- 更新日 : 2026年4月22日
重要性の原則とは?金額での判断基準や適用例についてもご紹介
本記事では、企業会計の基本的なルールのひとつ「重要性の原則」について、具体的に解説します。重要性の原則とは、重要性の乏しいものに関する例外的な会計処理を認める規定です。重要性の原則によって会計処理をすることは税務上も認められており、法人税にも影響します。経理や会計担当者なら知っておきたい知識ですので、最後まで目を通してみてください。
目次
重要性の原則とは
重要性の原則は企業会計原則注解に次のように規定されています。
[注1] 重要性の原則の適用について
企業会計は、定められた会計処理の方法に従って正確な計算を行うべきものであるが、企業会計が目的とするところは、企業の財務内容を明らかにし、企業の状況に関する利害関係者の判断を誤らせないようにすることにあるから、重要性の乏しいものについては、本来の厳密な会計処理によらないで他の簡便な方法によることも正規の簿記の原則に従った処理として認められる。
引用:新版 会計法規集 第10版(中央出版社)
重要性の原則とは、企業会計の基本的なルールである「企業会計原則」の一部です。重要性の原則は、企業会計原則の軸となる一般原則には含まれていません。重要性の原則が言及されているのは、一般原則に準ずる位置づけの「企業会計原則注解」の部分です。あくまでも一般原則を補足する役割の記述であることが特徴といえます。
重要性の原則の意義・内容
重要性の原則に記されていることの意味をまとめると、おおむね以下の内容です。
- 会計上の重要性に乏しい軽微なものは、本来の厳密な会計処理ではなく簡便に処理してかまわない。

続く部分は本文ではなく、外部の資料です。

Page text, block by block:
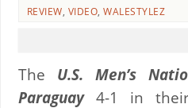
REVIEW, VIDEO,WALESTYLEZ
The U.S. Men’s
Paraguay
4-1 in
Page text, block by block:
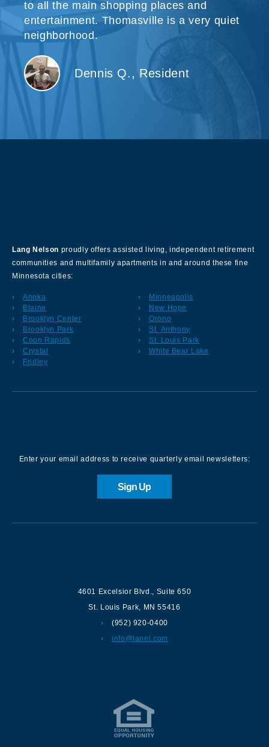
to all the main shopping places and
entertainment. Thomasville is a very quiet
neighborhood.
Dennis Q., Resident
Lang Nelson proudly offers assisted living, independent retirement
communities and multifamily apartments in and around these fine
Minnesota cities:
Anoka
Blaine
Brooklyn Center
Brooklyn Park
Coon Rapids
Crystal
Fridley
Minneapolis
New Hope
Orono
St. Anthony
St. Louis Park
White Bear Lake
Enter your email address to receive quarterly email newsletters:
Sign Up
4601 Excelsior Blvd., Suite 650
St. Louis Park, MN 55416
(952) 920-0400
info@lanel.com

- 重要性の低い取引に関して簡便な会計処理を行っても、それは正規の簿記の原則に違反したものとはならない。
つまり、重要性が低く全体に与える影響が少ないものは、原則通りでなくても簡易的な会計処理を行ってよいということが記されています。
重要性の原則の位置づけ
重要性の原則は、「企業会計原則の一般原則」に位置づけられていると思われがちです。しかし、実際に重要性の原則について記載されているのは「企業会計原則注解」の部分となります。
企業会計原則の一般原則では、原則的な会計処理のルールについて説明されています。しかし、原則はあくまでも原則であり、実務上例外は発生するものです。企業会計原則注解は、例外処理を認めるための根拠としてしばしば引用されます。

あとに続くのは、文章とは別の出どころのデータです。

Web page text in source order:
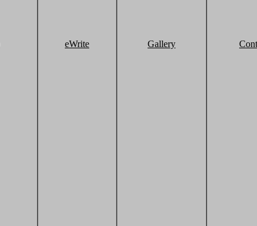
eWrite Gallery
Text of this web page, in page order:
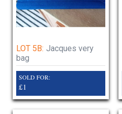
LOT 5B: Jacques very
bag
SOLD FOR:
£1
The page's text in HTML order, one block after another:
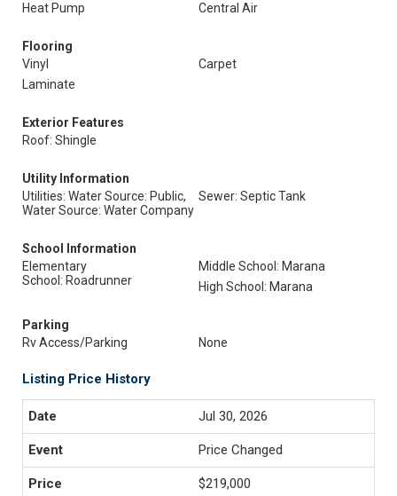
Heat Pump
Central Air
Flooring
Vinyl
Carpet
Laminate
Exterior Features
Roof: Shingle
Utility Information
Utilities: Water Source: Public,
Water Source: Water Company
Sewer: Septic Tank
School Information
Elementary
School: Roadrunner
Middle School: Marana
High School: Marana
Parking
Rv Access/Parking
None
Listing Price History
Jul 30, 2026
Price Changed
$219,000
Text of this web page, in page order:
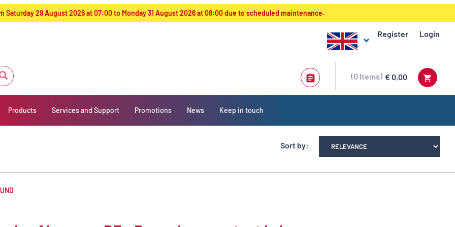
Saturday 29 August 2026 at 07:00 to Monday 31 August 2026 at 08:00 due to scheduled maintenance.
Register Login
€ 0,00
0 Items
Products Services and Support Promotions News Keep in touch
Sort by:
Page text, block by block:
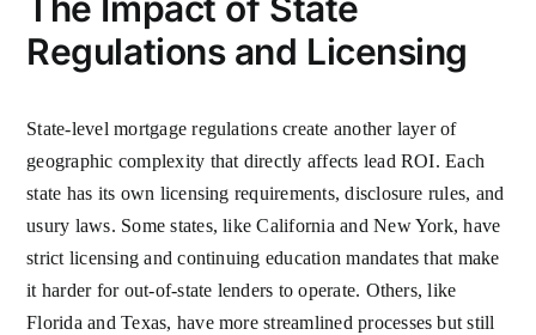
The Impact of State
Regulations and Licensing
State-level mortgage regulations create another layer of
geographic complexity that directly affects lead ROI. Each
state has its own licensing requirements, disclosure rules, and
usury laws. Some states, like California and New York, have
strict licensing and continuing education mandates that make
it harder for out-of-state lenders to operate. Others, like
Florida and Texas, have more streamlined processes but still

重要性の原則によって、全体に影響を与えるような重要な内容でなければ、簡便な会計処理が可能になっています。重要性の原則が会計事務の円滑化に大きく寄与しているというわけです。
企業会計原則の一般原則の例外
企業会計原則とは、1949年に旧大蔵省(現金融庁)によって発表された企業会計の原則のことです。それまで会計において慣習的に守られてきたルールが、改めて明文化される形で規定されたものがこの原則です。
一般原則に記されている内容は、今日のコンプライアンス遵守で求められる内容とも近しいものです。そのため、あえて言及される機会が少なく「企業会計原則というものを初めて知った」という人も多いかもしれません。

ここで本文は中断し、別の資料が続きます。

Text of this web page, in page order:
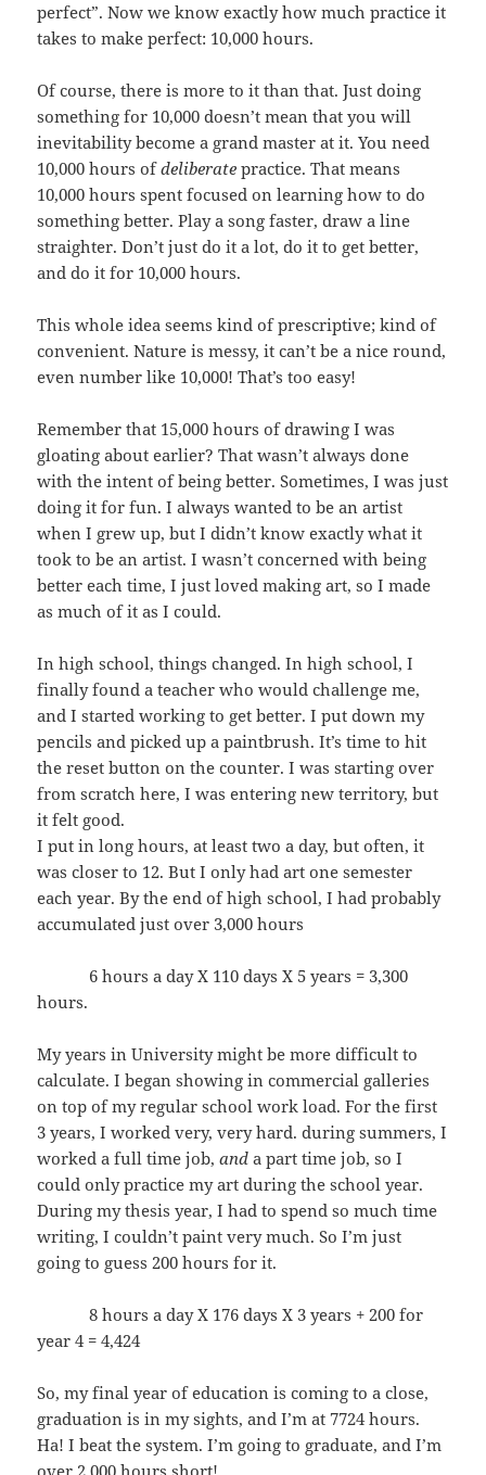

企業会計原則を守らないと、ただちに法律違反になるわけではありません。ただし、企業会計においては遵守するのが当たり前のルールです。金融関係の法令は基本的に企業会計原則をベースに作られており、企業会計原則を守らないと間接的に法令違反につながる恐れもあるのでご注意ください。
企業会計の一般原則について詳しく知りたい人は、以下のリンクも参考にしてください。
企業会計では、一般原則に従うのが大前提です。ただし、場合によっては例外的対応が適切な場合もあるでしょう。例えば、金額が小さいときには、厳密にルール通りの仕訳をせずに簡易的な会計処理をすることもあります。こうした処理を可能にするための論拠が「重要性の原則」です。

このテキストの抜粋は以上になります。